'''

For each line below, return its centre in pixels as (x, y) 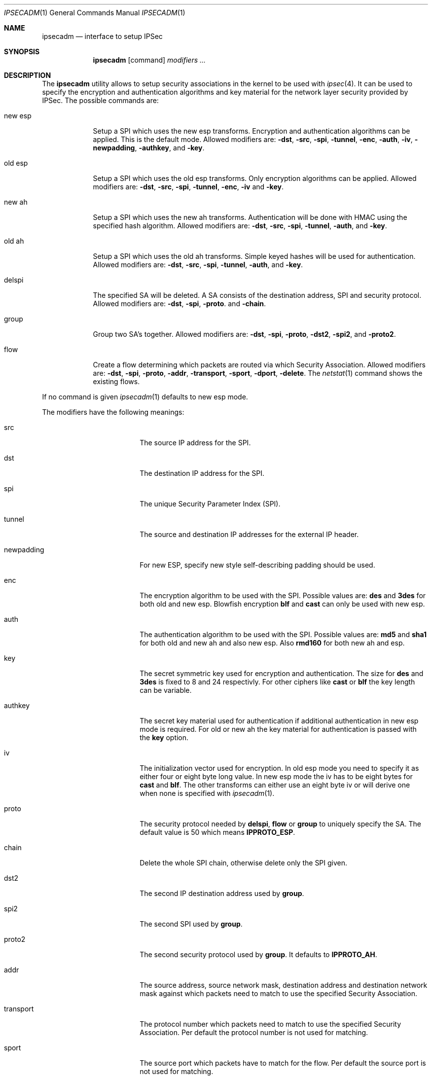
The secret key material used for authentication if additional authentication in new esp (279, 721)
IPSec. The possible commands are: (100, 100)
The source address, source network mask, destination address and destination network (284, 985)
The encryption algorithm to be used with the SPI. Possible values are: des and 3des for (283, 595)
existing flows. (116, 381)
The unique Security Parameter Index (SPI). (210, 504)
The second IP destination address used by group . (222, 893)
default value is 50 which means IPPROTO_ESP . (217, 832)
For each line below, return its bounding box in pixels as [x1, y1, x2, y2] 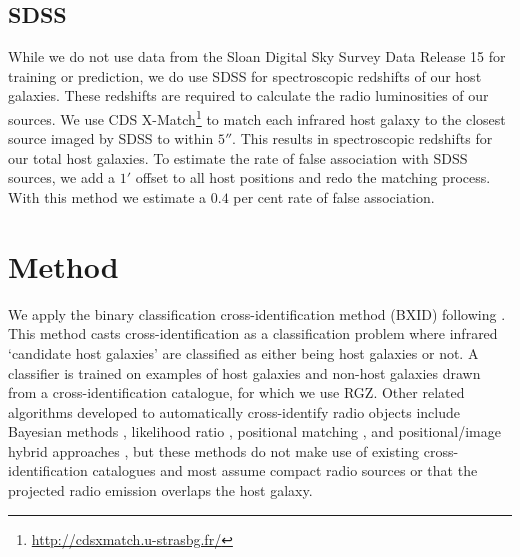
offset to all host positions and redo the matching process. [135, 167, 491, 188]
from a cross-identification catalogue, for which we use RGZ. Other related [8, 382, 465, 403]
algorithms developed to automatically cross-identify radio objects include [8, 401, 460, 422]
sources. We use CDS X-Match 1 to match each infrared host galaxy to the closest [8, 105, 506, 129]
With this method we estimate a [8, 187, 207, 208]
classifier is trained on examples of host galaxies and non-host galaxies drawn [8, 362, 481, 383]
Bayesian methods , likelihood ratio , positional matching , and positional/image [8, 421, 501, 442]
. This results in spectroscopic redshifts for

'''
'''

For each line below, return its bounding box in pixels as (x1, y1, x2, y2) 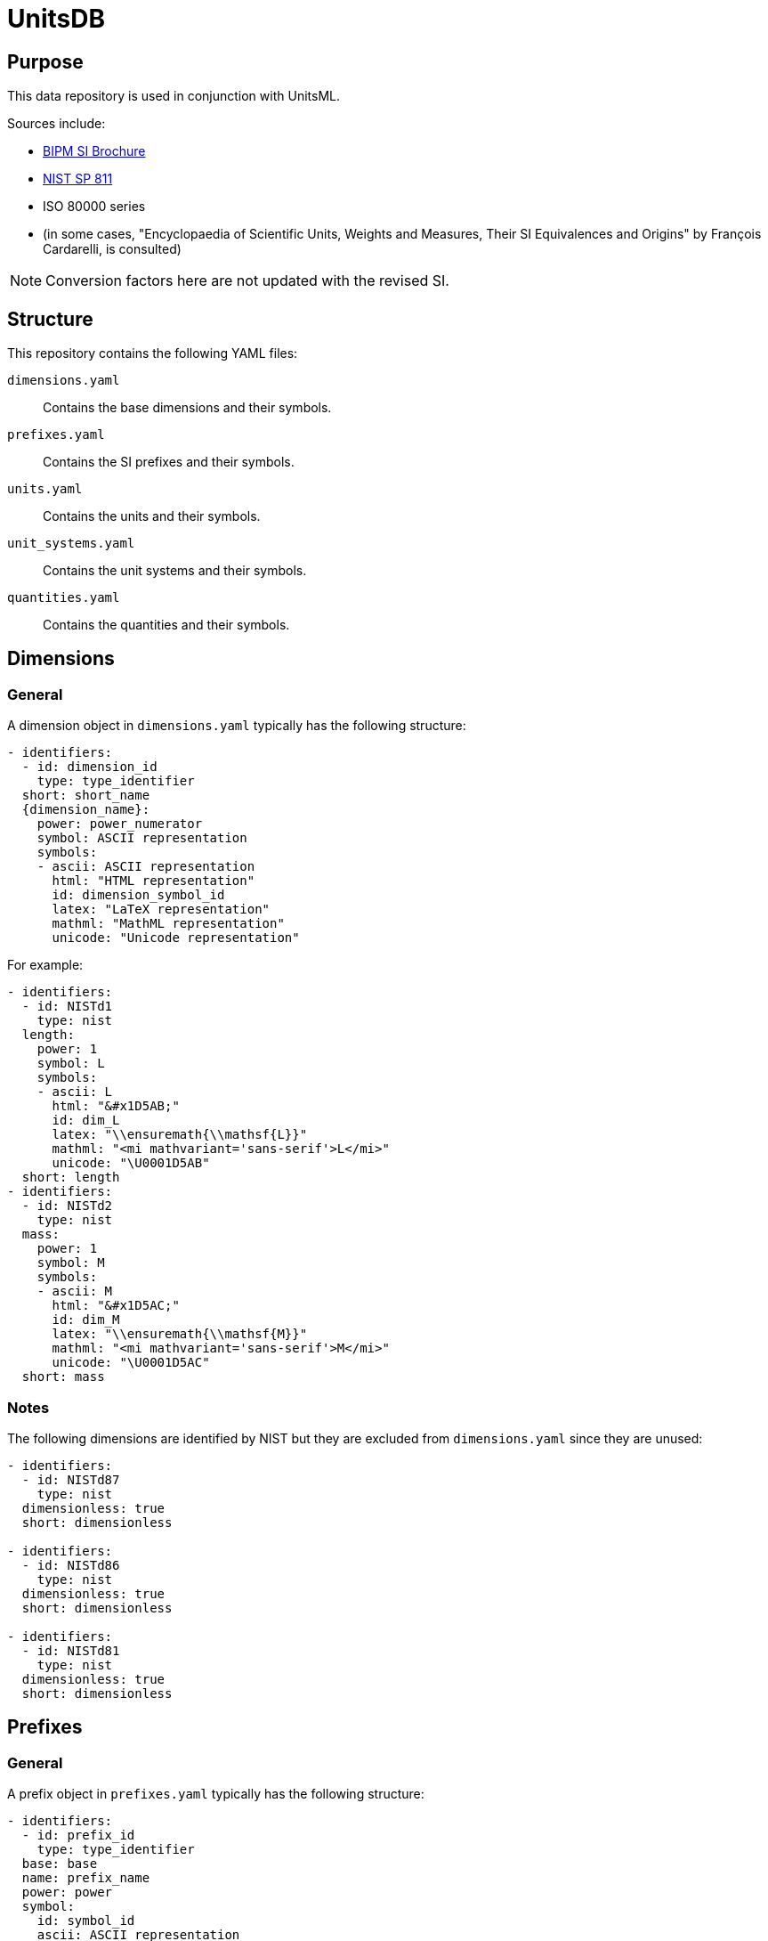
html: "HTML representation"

'''

**Action item:**
What you return must match the lines above from the one with "For each line below, return its centre" through the one with "sources. We use" exactly, with both ends included and the pictures excluded.

**Output of the task:**
For each line below, return its centre in pixels as (x, y) 
The secret key material used for authentication if additional authentication in new esp (279, 721)
IPSec. The possible commands are: (100, 100)
The source address, source network mask, destination address and destination network (284, 985)
The encryption algorithm to be used with the SPI. Possible values are: des and 3des for (283, 595)
existing flows. (116, 381)
The unique Security Parameter Index (SPI). (210, 504)
The second IP destination address used by group . (222, 893)
default value is 50 which means IPPROTO_ESP . (217, 832)
For each line below, return its bounding box in pixels as [x1, y1, x2, y2] 
offset to all host positions and redo the matching process. [135, 167, 491, 188]
from a cross-identification catalogue, for which we use RGZ. Other related [8, 382, 465, 403]
algorithms developed to automatically cross-identify radio objects include [8, 401, 460, 422]
sources. We use CDS X-Match 1 to match each infrared host galaxy to the closest [8, 105, 506, 129]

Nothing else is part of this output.